I’ve been investigating Issue 56070, a corner case in the interaction of dependent libraries (aka deplibs, #pragma comment(lib, "name")
), Link Time Optimization (LTO), and backend generated library calls (libcalls). The interaction of these had produced an undefined reference in an otherwise valid link in ELF lld. I wanted to see what the COFF lld backend did in this case, so I built an equivalent scenario for COFF. This worked out of the box, but the solution used by the COFF broke a different, but related scenario, which, of course, works fine on the ELF backend.
Given that this issue has escaped the ELF backend, and since the ideal behavior here doesn’t seem obvious bit, it seems like a good time to open this question to the broader LLD community.
Background
The deplibs feature is intended to allow object files added to the link to automatically pull in libraries without the need to manually specify them on the command line. It originated in MSVC then made its way to lld COFF, then lld ELF.
LTO allows symbol resolution to drive optimization by deferring code generation until after symbols have been resolved. The resolved symbol table is processed and provided to the code generator as one of its inputs. In particular, external symbols that aren’t actually accessed outside of a translation unit can be made internal and possibly removed.
During the course of code generation, the compiler may emit calls to external library functions. This happens fairly late in the code generation process, so it’s not easy to predict which will be produced. Emitting a libcall creates a new reference to the external symbol. Since LTO depends on having a finalized symbol table before code generation begins (at least with respect to symbols defined in the translation unit), any possible library calls that are satisfied using bitcode are summarily added to the link beforehand, at least in the ELF and COFF LLD backends.
ELF problem
In ELF lld, LTO codegen may cause object files containing libcalls to be strongly referenced.
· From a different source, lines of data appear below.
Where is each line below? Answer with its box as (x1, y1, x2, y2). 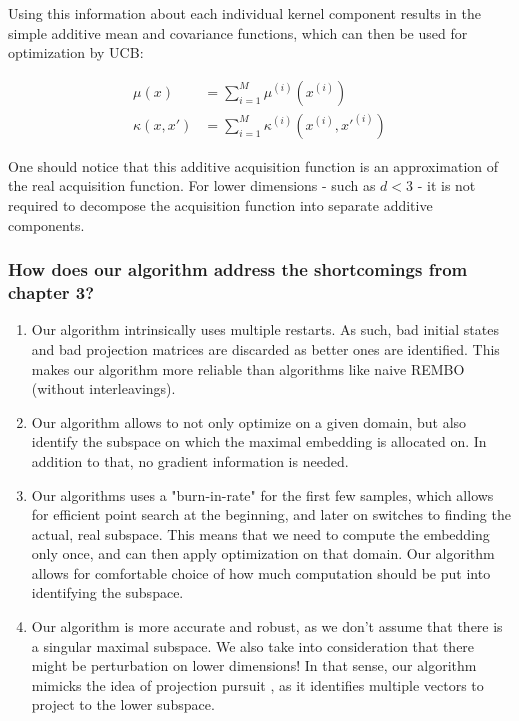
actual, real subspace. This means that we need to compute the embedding (31, 523, 490, 544)
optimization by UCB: (8, 42, 144, 63)
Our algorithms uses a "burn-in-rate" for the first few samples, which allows (31, 484, 494, 505)
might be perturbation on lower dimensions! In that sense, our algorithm (31, 655, 477, 676)
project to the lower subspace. (31, 694, 215, 715)
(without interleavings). (31, 378, 176, 399)
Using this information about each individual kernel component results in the (8, 3, 481, 23)
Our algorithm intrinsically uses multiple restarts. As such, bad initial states (31, 319, 499, 340)
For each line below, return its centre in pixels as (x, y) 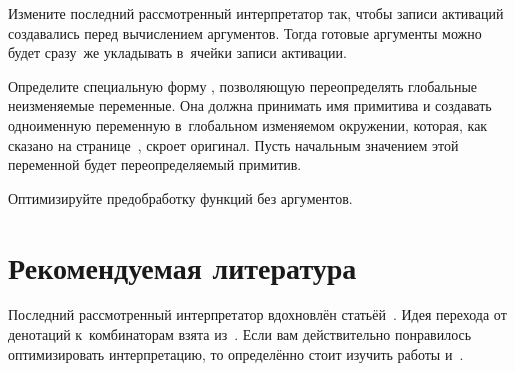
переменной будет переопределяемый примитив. (155, 164)
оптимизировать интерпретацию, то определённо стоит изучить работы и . (236, 353)
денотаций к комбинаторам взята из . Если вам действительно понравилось (240, 334)
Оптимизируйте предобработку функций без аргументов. (180, 197)
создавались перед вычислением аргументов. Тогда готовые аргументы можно (245, 32)
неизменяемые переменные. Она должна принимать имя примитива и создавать (250, 105)
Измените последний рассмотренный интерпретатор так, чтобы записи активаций (256, 13)
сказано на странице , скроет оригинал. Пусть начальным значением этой (233, 144)
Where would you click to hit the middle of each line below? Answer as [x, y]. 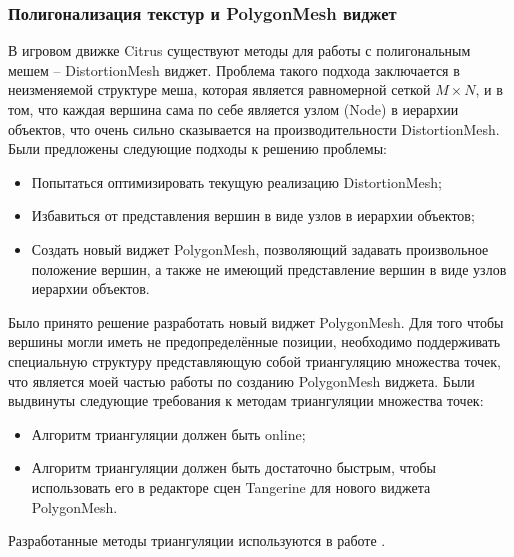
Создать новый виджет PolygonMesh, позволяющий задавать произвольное [260, 248]
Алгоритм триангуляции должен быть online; [168, 433]
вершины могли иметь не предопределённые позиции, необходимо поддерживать [254, 341]
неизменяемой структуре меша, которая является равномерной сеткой [219, 89]
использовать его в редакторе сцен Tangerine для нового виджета [231, 486]
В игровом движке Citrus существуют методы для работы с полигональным [239, 50]
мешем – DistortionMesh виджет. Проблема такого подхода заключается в [234, 69]
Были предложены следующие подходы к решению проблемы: [197, 148]
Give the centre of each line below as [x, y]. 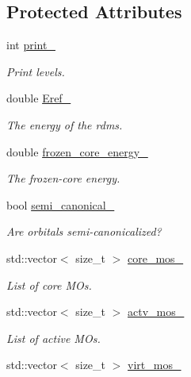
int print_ [31, 45]
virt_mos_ [155, 365]
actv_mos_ [156, 312]
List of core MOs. [49, 285]
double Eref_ [39, 98]
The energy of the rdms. [65, 124]
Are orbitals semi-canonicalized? [84, 231]
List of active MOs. [53, 338]
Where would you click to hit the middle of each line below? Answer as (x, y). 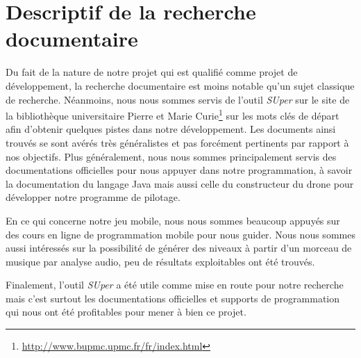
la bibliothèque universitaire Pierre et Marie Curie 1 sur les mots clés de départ (173, 114)
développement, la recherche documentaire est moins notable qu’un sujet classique (180, 85)
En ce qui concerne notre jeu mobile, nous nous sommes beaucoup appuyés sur (173, 220)
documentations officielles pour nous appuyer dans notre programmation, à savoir (179, 170)
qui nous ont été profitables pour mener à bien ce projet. (126, 312)
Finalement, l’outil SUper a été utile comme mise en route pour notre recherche (175, 285)
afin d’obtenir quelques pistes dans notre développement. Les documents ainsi (171, 129)
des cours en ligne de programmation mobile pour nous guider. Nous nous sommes (180, 234)

This may cause these files to be parsed. If they contain deplibs, this may cause additional libraries to be pulled into the link. However, since the symbol table was supposed to be finalized already, these libraries are never parsed, so their symbols are never added to the symbol table. This causes Issue 56070.
For a concrete example, in the Fuchsia portion of compiler-rt, an object file used to satisfy a libcall (AArch64 atomics) needs to issue a syscall to query whether certain instructions are supported. The implementation uses deplibs to pull in the vDSO containing the syscall interface. Since the above issue causes the vDSO library to never be parsed, the syscall remains an undefined reference in compiler-rt.
COFF problem
An equivalent scenario can be constructed for LLD’s COFF backend. This uses a task queue approach. Tasks can recursively enqueue other tasks, and the queue runs to completion at various points in the link. One of these points is after LTO occurs, so when the deplibs object file adds another library to the link, this adds a task to parse the library. Thus, the issue above does not occur, since any newly added deplibs are transitively parsed.
However, this approach pulls in code too eagerly. LTO considers its symbol table complete, so it’s free to internalize and possibly DCE symbols not referenced outside of the LTO unit. One of these symbols may be referenced by code pulled by deplibs after LTO. I was able to create a scenario where the COFF LLD improperly internalized such a variable, which creates an undefined reference when the deplib library references it.
MSVC?
Given that the feature is originally from MSVC, and since MSVC does have LTO, it’s an open question how they deal with this scenario. Unfortunately, I lack the expertise needed to reproduce either of the above scenarios for MSVC.
Possible solution
One way to establish a consistent semantics would be to summarily pull in deplibs for any function that could possibly be issued as a libcall before LTO occurs, similar to libcalls implemented in bitcode. This would allow the Fuchsia case to work in ELF, but would prevent COFF’s LTO instance from internalizing deplibs, since the effects of deplibs would have occurred in the symbol table before LTO. This would change the existing semantics of both linkers, since if a libcall never ends up being issued, deplibs for it would still be pulled in for the containing object files. Adding these as lazy libraries should mitigate this somewhat.
Although there is what appears to be a best-effort list of possible libcalls, this isn’t presently sufficient for the above approach to work for the Fuchsia case, as the AArch64-specific atomic libcalls aren’t in the list. This would required maintaining exhaustive and target-specific lists of libcalls to be made available to the various linkers. The issue contains a prototype solution along these lines for just ELF/AArch64.
Other approaches
While the above seems to at least be internally consistent, there’s a lot not to like about it. I’m at a loss to think of another way to make these three features fit together consistently, though. You could say “you can’t use deplibs in anything that might be used to satisfy a libcall”, but it’s unclear whether or not there’s any way to diagnose a condition like that, and it seems rather strange to ban uses of language features in core libraries due to compiler options specified in the callers of those libraries. If there’s prior art for that though, let me know.